[SUPPLIED ENTRIES]:
____________

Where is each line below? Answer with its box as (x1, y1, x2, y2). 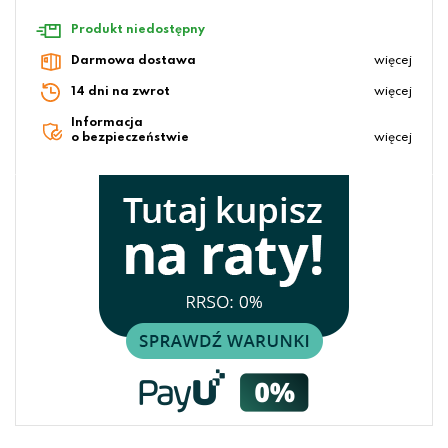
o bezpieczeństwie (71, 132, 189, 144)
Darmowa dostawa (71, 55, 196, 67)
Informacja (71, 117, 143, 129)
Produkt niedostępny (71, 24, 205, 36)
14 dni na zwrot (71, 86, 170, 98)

____________

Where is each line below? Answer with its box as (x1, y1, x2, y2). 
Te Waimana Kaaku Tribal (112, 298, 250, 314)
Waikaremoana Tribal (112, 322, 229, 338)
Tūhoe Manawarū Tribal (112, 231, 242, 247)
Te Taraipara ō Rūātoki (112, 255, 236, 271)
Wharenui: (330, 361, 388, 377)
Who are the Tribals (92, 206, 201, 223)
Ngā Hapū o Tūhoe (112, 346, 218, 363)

____________

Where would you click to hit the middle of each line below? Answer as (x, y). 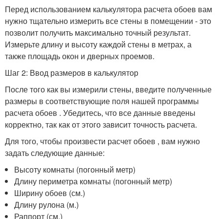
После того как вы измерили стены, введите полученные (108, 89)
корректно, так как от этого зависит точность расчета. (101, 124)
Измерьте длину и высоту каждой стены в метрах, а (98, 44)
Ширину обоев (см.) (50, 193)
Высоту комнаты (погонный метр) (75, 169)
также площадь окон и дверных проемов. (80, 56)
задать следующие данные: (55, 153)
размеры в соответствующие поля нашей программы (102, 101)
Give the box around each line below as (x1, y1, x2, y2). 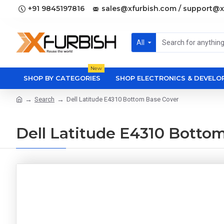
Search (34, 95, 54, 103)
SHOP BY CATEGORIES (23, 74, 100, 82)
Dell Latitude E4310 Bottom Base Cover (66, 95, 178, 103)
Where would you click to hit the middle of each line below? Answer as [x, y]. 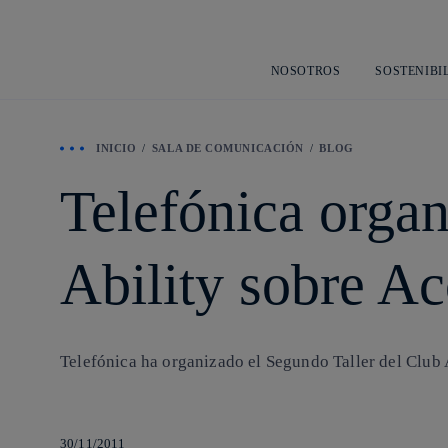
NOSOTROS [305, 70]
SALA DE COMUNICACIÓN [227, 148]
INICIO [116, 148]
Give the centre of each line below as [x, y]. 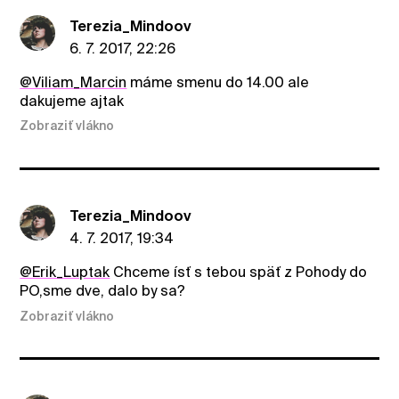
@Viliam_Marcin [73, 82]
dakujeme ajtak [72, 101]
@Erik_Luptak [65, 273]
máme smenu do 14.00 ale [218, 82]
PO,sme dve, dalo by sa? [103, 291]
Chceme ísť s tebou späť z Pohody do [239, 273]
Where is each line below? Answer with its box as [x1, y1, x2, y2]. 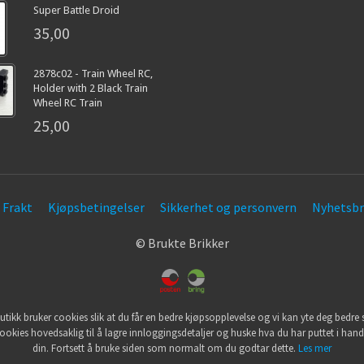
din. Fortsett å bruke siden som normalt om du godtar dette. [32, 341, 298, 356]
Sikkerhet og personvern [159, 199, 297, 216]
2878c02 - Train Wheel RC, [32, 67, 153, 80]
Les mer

____________

[PROBLEM REQUIREMENTS]: Above this task is a listing. Restate, word for word and with nothing added, the lines from the one with "Darmowa dostawa (71, 55, 196, 67)" through the one with "14 dni na zwrot (71, 86, 170, 98)".

[ANSWER TO THIS EXERCISE]:
Darmowa dostawa (71, 55, 196, 67)
Informacja (71, 117, 143, 129)
Produkt niedostępny (71, 24, 205, 36)
14 dni na zwrot (71, 86, 170, 98)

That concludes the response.